Please note that the one API response contains historical weather data for only one specified timestamp.

In [3]:
## Load Libraries
import requests
import json
import pandas as pd
import numpy as np
import datetime

from tqdm import tqdm

## Load Data
df = pd.read_csv(path)

In [None]:
## Look up a game from Founders Park in the data

# df.loc[df['location'] == 'Founders Park']

# df.head()

In [None]:
## Change the names of the problem parks that couldn't be found in the google api
# Assuming your DataFrame is named 'df'
substitutions = {
    'Mac Nease Baseball Park': 'Russ Chandler Stadium',
    'Jim Patterson Stadium': 'Jim Patterson Stadium Louisville',
    'Founders Park': 'Founders Park South Carolina',
    'Eddie Pellagrini Baseball Diamond': 'John Shea Field (Demolished)',
    'FedExPark Avron Fogelman Field': 'FedEx Park Memphis',
    'Riders Field': 'Riders Field Frisco'
}

df['location'] = df['location'].replace(substitutions)





In [None]:
# df.info()

In [None]:
print(len(df['location'].unique()))

df['location'].value_counts()


In [None]:
df.head()

## Convert date, time and year columns into the correct format
import pandas as pd
from datetime import datetime

# Assuming your DataFrame is named 'df'
df['datetime'] = pd.to_datetime(df['year'].astype(str) + ' ' + df['date'] + ' ' + df['time'])
df['unix_timestamp'] = df['datetime'].apply(lambda x: int(x.timestamp()))

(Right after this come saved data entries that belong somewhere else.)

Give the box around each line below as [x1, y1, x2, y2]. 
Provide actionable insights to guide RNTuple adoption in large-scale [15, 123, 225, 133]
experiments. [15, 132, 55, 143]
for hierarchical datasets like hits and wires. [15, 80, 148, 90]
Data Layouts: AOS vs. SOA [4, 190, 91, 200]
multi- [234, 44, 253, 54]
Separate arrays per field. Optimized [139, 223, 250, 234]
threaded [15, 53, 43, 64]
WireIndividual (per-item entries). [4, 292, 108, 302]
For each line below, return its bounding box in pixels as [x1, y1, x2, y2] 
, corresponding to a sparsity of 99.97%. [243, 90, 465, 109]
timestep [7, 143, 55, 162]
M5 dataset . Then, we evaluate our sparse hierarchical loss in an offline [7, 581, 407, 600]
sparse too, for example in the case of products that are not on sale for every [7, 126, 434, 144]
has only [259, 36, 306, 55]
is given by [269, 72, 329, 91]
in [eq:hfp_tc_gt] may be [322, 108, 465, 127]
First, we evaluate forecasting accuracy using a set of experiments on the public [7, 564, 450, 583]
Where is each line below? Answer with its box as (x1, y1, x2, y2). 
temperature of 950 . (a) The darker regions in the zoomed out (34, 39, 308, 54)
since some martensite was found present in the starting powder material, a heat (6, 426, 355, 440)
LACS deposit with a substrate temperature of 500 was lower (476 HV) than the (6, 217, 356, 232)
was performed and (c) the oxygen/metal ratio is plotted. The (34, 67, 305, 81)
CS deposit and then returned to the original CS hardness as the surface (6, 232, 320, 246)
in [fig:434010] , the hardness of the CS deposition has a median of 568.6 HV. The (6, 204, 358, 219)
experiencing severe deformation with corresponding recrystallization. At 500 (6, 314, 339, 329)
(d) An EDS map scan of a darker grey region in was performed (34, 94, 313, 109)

# Alternatively, if you only want the date, year, and time columns as Unix timestamp
# without creating a new 'datetime' column, you can use the following code:
# df['unix_timestamp'] = pd.to_datetime(df['year'].astype(str) + ' ' + df['date'] + ' ' + df['time']).apply(lambda x: int(x.timestamp()))



In [None]:
# df.head()

In [None]:
### Get a list of all of the locations in the HR dataset and use google api to get a lat and long for each location

## get all unique locations
locations = df['location'].unique()

len(locations)

In [None]:


import googlemaps

# Your API Key goes here
gmaps = googlemaps.Client(key='AIzaSyA_BhlTupRdBPBhRptQuR6pYorMVYQnRMA')

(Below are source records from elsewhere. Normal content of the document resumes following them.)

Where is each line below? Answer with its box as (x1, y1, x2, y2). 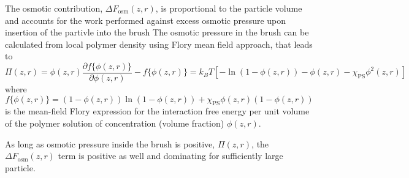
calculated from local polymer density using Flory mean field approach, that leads (5, 37, 313, 50)
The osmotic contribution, (5, 2, 103, 14)
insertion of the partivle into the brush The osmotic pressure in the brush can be (5, 26, 309, 39)
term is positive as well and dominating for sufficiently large (58, 149, 283, 162)
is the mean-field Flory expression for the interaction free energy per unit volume (5, 105, 310, 117)
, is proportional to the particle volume (155, 2, 302, 14)
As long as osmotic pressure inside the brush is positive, (5, 137, 215, 150)
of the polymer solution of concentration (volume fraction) (5, 117, 224, 130)
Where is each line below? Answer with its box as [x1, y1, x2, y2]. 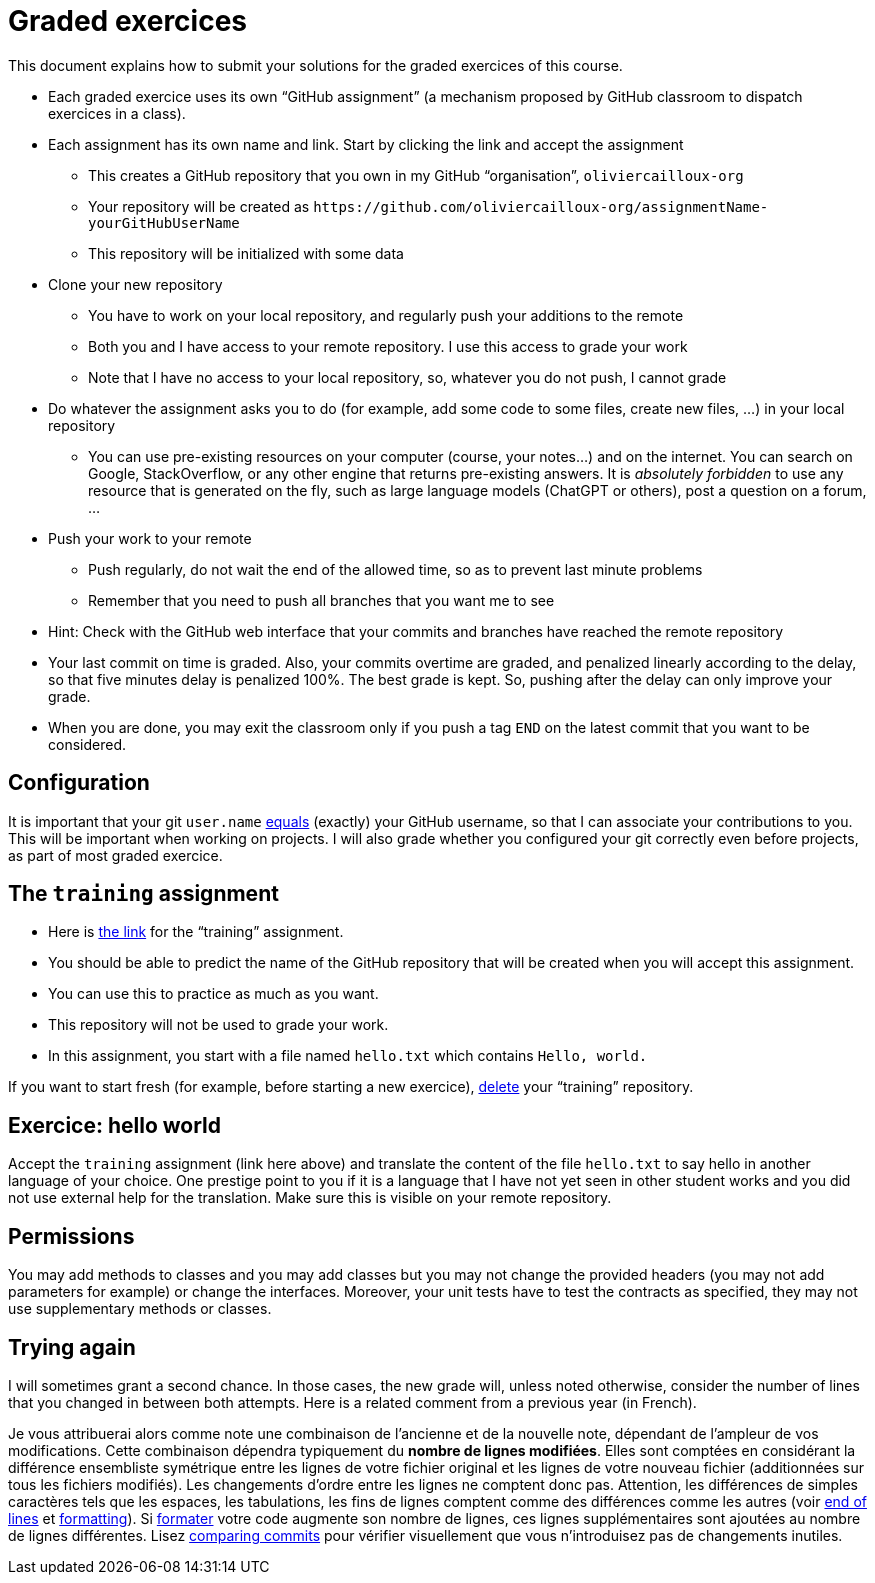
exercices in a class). [48, 104, 186, 122]
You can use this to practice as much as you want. [48, 985, 379, 1003]
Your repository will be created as [88, 197, 310, 215]
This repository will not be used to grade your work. [48, 1016, 389, 1034]
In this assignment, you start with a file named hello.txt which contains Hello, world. [48, 1047, 648, 1065]
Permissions [8, 1223, 135, 1249]
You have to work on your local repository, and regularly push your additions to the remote [88, 306, 684, 324]
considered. [48, 735, 126, 753]
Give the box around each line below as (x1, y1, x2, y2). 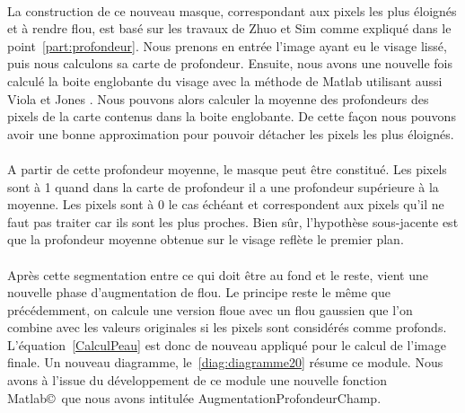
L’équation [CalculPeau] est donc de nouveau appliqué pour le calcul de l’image (7, 335, 446, 354)
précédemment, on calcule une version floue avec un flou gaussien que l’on (7, 300, 413, 319)
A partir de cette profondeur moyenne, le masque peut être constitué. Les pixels (7, 159, 447, 178)
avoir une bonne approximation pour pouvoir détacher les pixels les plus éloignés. (7, 124, 454, 143)
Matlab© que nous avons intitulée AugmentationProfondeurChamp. (7, 388, 382, 407)
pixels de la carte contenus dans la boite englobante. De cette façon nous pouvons (7, 107, 456, 126)
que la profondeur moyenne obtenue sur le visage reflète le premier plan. (7, 230, 404, 249)
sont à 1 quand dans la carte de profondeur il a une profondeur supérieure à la (7, 177, 439, 196)

# Create a list to store the results
results = []

# Loop through all locations
for location in tqdm(locations):
    # Geocode location
    geocode_result = gmaps.geocode(location)
    # If a result was returned, append the result as a dictionary to the results list
    if geocode_result:
        latitude = geocode_result[0]['geometry']['location']['lat']
        longitude = geocode_result[0]['geometry']['location']['lng']
        results.append({'location': location, 'latitude': latitude, 'longitude': longitude})
    else:
        print(f"Could not find coordinates for {location}.")

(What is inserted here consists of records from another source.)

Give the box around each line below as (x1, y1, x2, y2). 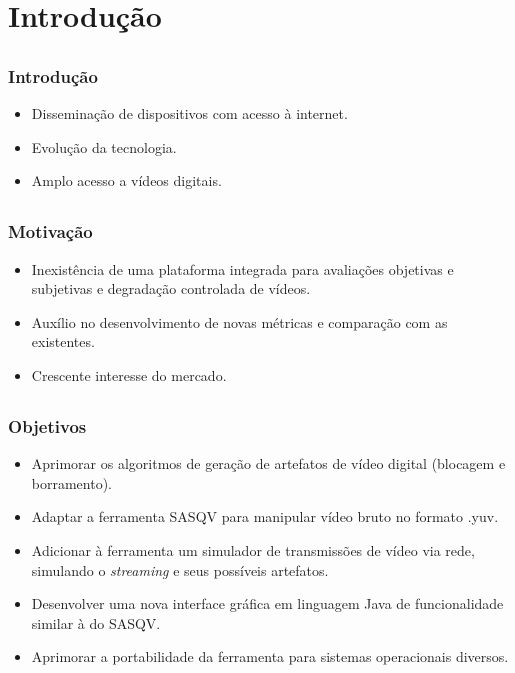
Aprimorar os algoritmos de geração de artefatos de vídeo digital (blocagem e (31, 453, 506, 474)
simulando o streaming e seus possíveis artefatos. (31, 559, 329, 580)
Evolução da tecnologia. (31, 136, 177, 157)
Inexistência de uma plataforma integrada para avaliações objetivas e (31, 258, 454, 279)
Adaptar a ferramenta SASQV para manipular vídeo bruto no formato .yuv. (31, 506, 499, 527)
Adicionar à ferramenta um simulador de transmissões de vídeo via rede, (31, 539, 475, 560)
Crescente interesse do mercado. (31, 364, 227, 385)
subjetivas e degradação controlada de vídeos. (31, 278, 311, 299)
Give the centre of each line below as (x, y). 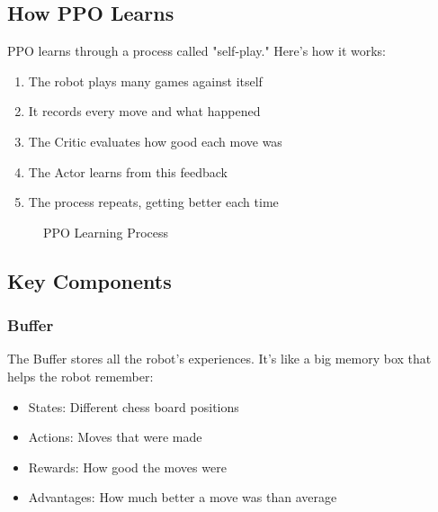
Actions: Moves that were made (115, 437)
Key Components (89, 280)
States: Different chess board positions (134, 406)
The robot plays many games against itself (145, 81)
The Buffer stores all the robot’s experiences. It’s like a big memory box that (219, 359)
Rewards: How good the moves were (127, 467)
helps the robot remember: (80, 376)
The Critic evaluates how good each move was (155, 141)
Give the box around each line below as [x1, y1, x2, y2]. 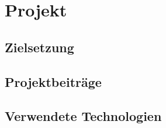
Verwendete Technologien [5, 107, 162, 125]
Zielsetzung [5, 38, 74, 56]
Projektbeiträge [5, 72, 102, 90]
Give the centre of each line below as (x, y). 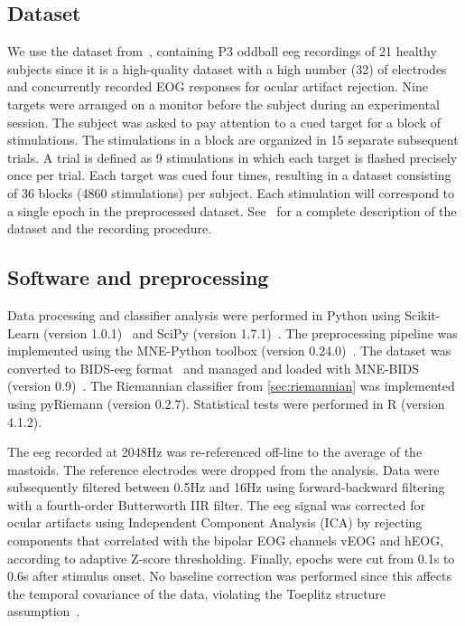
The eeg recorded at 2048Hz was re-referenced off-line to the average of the (215, 452)
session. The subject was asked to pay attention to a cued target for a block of (224, 122)
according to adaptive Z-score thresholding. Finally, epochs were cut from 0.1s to (231, 558)
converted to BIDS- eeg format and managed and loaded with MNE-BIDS (214, 368)
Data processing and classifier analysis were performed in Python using (204, 314)
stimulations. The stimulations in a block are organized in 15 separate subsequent (233, 140)
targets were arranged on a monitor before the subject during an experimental (223, 104)
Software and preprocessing (138, 277)
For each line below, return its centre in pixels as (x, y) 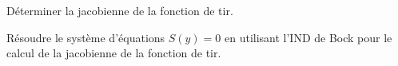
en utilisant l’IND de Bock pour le (308, 37)
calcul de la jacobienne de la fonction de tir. (114, 53)
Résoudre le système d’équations (86, 37)
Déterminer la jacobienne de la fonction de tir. (120, 10)
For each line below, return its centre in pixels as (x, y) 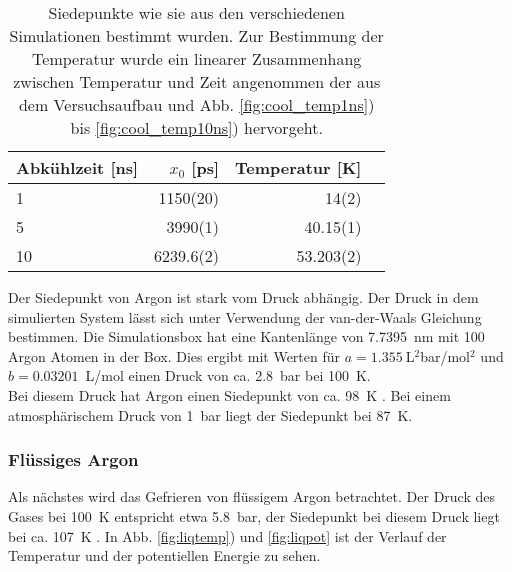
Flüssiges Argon (73, 459)
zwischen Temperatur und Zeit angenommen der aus (197, 81)
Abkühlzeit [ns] (77, 167)
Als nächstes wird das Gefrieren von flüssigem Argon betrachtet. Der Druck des (251, 496)
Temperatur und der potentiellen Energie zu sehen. (164, 555)
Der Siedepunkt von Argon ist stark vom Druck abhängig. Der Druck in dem (243, 297)
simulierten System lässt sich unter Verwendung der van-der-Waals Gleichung (245, 316)
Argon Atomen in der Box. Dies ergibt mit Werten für (174, 355)

# Create a DataFrame from the results
df_locations = pd.DataFrame(results)

# Print the DataFrame

print(df_locations)

In [None]:
# df['latitude'].isnull().sum()

In [None]:
## Merge the lat and long data with the original dataset
df = df.merge(df_locations, on='location', how='left')


In [None]:
# df.head()

In [None]:
df['latitude'].isnull().sum()

len(df)

In [None]:
break

In [None]:
### Filter the dataframe to create a sample to send throught he API call
## drop any rows with not lat or long
df = df.dropna(subset=['latitude', 'longitude'])

# df = df.sample(5)


In [4]:
### TEMPORARY BLOCK - Load the partially filled dataframe, filter for those that don't have results and then run the API call on those rows
## Load the partial file

## jbancroftsmith - API KEY
# API_KEY = '9e69059f84d17c13de92f5bb94f4fb8'
df = pd.read_csv('data/NCAA_D1/ESPN_HR_data_baseball_scrape_with_weather_partial_v1.csv')

# df.columns
## Split into dataframes with reults and without
df_with_results = df.dropna(subset=['weather_data'])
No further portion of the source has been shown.